Amikacin 250mg/ml Solution for Injection/Infusion

• Keep this leaflet. You may need to read it again.
• If you have any further questions, ask your doctor or pharmacist.
• This medicine has been prescribed for you only. Do not pass it on to others. It may harm them, even if their signs of illness are the same as yours.
• If you get any side effects, talk to your doctor or pharmacist. This includes any possible side effects not listed in this leaflet. See section 4.

1. What Amikacin is and what it is used for
2. What you need to know before you use Amikacin
3. How to use Amikacin
4. Possible side effects
5. How to store Amikacin
6. Contents of the pack and other information

• if you are allergic to amikacin or any of the other ingredients of this medicine (listed in section 6).
• if you are allergic to other aminoglycoside antibiotics.

Please talk to your doctor or pharmacist before being given Amikacin, especially:

• if you have previous kidney problems (impaired renal function).
• if you have a muscular disorder (e.g.

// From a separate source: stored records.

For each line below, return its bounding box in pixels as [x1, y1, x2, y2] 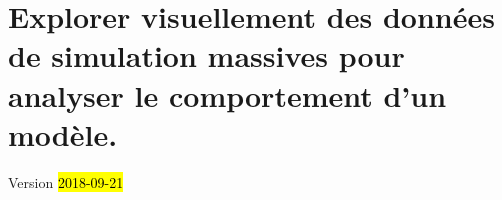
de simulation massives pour [8, 35, 405, 76]
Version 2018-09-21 [8, 171, 124, 192]
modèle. [8, 113, 118, 154]
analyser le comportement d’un [8, 74, 447, 115]
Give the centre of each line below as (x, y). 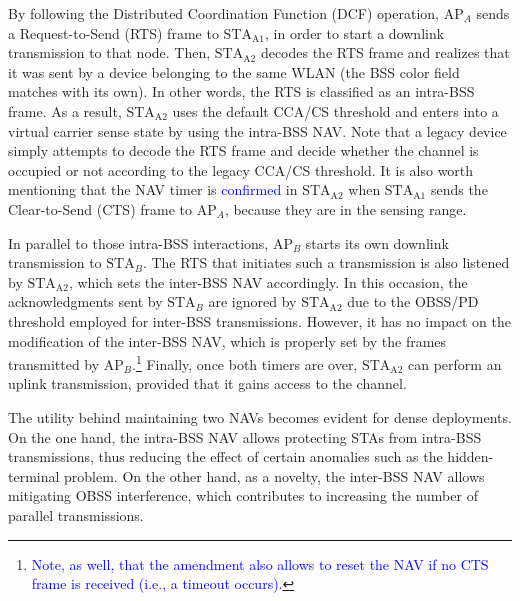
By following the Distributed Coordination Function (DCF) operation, (223, 13)
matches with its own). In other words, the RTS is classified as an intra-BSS (241, 91)
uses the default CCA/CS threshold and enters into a (335, 110)
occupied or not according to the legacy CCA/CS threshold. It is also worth (241, 169)
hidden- (470, 456)
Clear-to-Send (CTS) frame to (100, 208)
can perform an (455, 363)
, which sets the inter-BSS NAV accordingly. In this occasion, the (268, 281)
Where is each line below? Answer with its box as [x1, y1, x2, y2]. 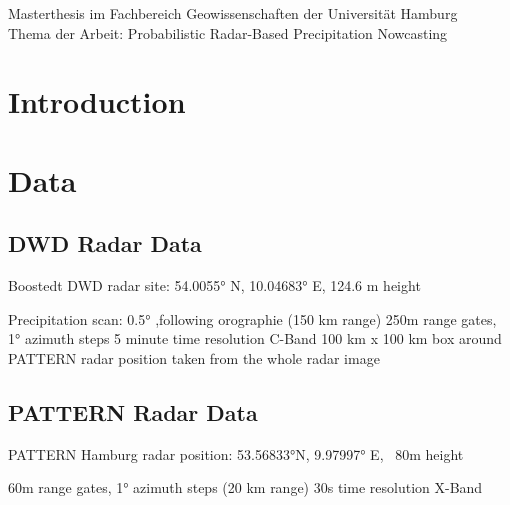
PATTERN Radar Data [8, 396, 258, 427]
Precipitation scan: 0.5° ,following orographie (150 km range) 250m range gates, [8, 308, 497, 329]
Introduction [8, 81, 186, 122]
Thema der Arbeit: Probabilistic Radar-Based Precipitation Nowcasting [8, 22, 448, 43]
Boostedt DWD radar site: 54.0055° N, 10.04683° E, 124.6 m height [8, 275, 421, 296]
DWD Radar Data [8, 228, 202, 259]
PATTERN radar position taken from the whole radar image [8, 347, 380, 368]
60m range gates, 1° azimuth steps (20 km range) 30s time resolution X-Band [8, 477, 483, 498]
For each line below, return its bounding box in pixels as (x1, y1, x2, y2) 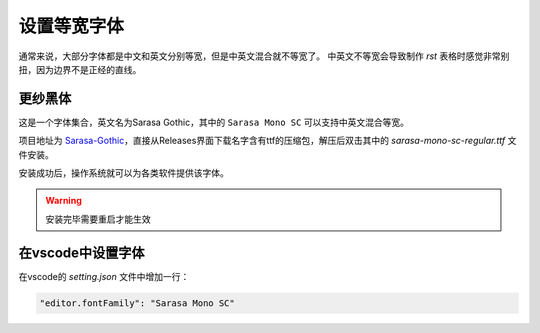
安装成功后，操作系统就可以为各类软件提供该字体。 (18, 167, 229, 179)
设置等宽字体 (18, 15, 125, 37)
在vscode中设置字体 (18, 244, 145, 261)
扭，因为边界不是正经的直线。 (18, 63, 142, 75)
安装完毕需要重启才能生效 (45, 213, 151, 225)
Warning (45, 195, 82, 207)
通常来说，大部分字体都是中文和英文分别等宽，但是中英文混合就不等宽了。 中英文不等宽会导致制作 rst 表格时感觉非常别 (18, 50, 510, 62)
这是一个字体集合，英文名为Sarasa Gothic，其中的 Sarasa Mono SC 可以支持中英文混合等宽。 (18, 116, 410, 128)
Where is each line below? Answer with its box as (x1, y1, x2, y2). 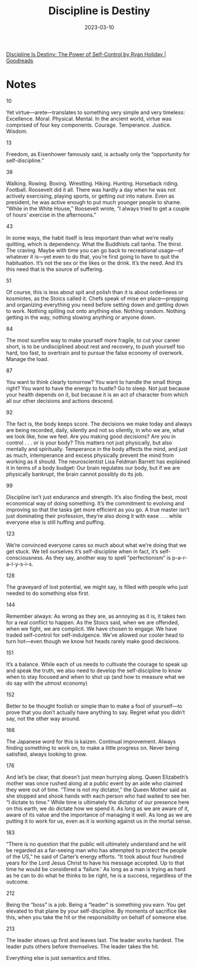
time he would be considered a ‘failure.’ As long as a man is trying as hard (6, 865, 186, 872)
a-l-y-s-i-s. (6, 560, 34, 568)
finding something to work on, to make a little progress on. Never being (6, 744, 180, 751)
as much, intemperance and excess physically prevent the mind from (6, 452, 174, 459)
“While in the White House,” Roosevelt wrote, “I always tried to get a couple (6, 205, 190, 212)
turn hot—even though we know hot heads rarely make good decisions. (6, 637, 180, 644)
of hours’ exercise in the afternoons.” (6, 211, 96, 218)
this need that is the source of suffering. (6, 265, 104, 273)
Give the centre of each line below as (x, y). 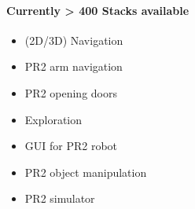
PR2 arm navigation (74, 66)
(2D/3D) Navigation (74, 40)
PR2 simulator (60, 198)
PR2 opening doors (71, 92)
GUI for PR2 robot (71, 146)
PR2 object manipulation (86, 172)
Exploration (53, 119)
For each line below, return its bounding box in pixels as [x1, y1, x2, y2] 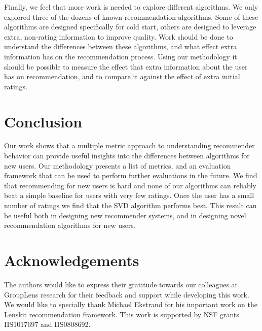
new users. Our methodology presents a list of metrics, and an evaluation [4, 160, 231, 171]
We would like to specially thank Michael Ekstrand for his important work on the [4, 299, 257, 310]
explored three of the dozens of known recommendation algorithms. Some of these [4, 11, 258, 22]
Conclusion [4, 111, 83, 131]
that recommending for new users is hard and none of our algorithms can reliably [4, 180, 256, 190]
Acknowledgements [4, 250, 139, 270]
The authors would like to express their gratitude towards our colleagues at [4, 279, 238, 289]
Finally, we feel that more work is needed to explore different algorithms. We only [4, 2, 258, 12]
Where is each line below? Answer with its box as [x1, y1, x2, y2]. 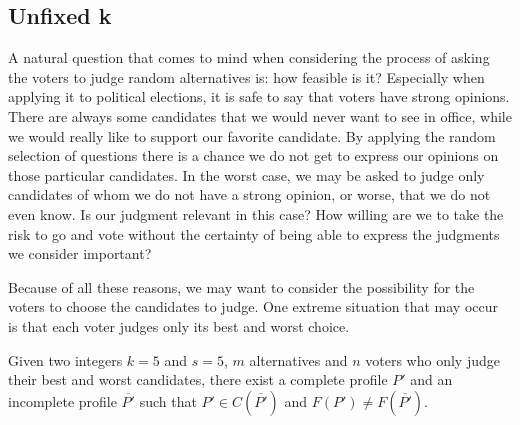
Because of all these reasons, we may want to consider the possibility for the [8, 276, 475, 297]
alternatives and [249, 349, 348, 370]
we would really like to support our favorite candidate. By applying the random [8, 125, 496, 146]
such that [139, 390, 197, 411]
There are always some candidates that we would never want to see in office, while [8, 105, 512, 126]
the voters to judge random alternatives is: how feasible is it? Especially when [8, 66, 485, 87]
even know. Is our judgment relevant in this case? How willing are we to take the [8, 203, 504, 224]
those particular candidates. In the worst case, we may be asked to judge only [8, 164, 485, 185]
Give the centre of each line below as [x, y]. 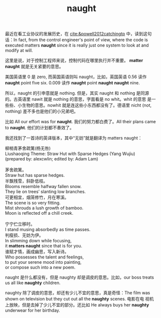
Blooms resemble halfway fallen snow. [43, 187]
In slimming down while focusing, [38, 241]
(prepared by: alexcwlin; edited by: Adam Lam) [52, 159]
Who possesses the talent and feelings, [44, 257]
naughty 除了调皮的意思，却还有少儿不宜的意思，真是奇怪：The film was [78, 293]
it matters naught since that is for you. [44, 246]
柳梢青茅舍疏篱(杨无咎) [28, 148]
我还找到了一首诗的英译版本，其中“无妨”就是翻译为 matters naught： [74, 138]
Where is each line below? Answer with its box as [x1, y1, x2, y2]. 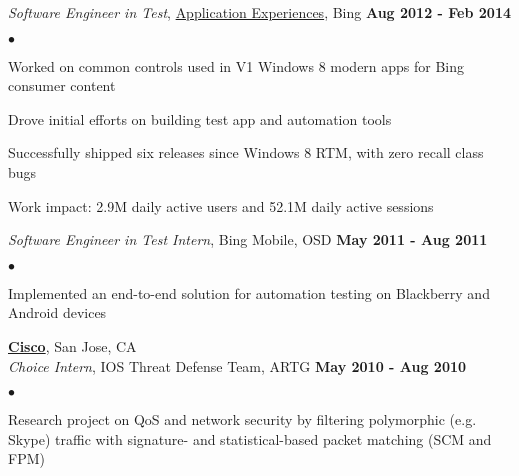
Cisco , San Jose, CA [8, 335, 137, 356]
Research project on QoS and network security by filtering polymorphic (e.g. [8, 409, 477, 430]
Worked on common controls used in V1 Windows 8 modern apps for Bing [8, 55, 465, 76]
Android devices [8, 302, 107, 323]
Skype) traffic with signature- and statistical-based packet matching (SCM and [8, 428, 492, 449]
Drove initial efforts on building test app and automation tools [8, 108, 392, 129]
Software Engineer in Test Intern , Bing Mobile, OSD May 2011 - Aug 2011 [8, 229, 488, 250]
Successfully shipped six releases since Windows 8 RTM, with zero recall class [8, 142, 484, 163]

Parkinson's disease).
• if you have hearing problems (inner ear injury).
• if you have balance disorders.
• if you are elderly.
• if you suffer from dehydration.
• if you are receiving concomitant anaesthetics (narcotics), neuromuscular blocking agents (such as suxamethonium, dexamethasone, atracurium, rocuronium or vecuronium) or a large blood transfusion (where citrate is added).
• if you are pregnant or breastfeeding.
• if the patient is a premature or newborn child, the excretion of this drug may be reduced due to the fact that kidney function is not fully developed.
• if you or your family members have a mitochondrial mutation disease (a genetic condition) or loss of hearing due to antibiotic medicines, you are advised to inform your doctor or pharmacist before you take an aminoglycoside; certain mitochondrial mutations may increase your risk of hearing loss with this product. Your doctor may recommend genetic testing before administration of Amikacin.

Tell your doctor or pharmacist if you are taking, have recently taken or might take any other medicines.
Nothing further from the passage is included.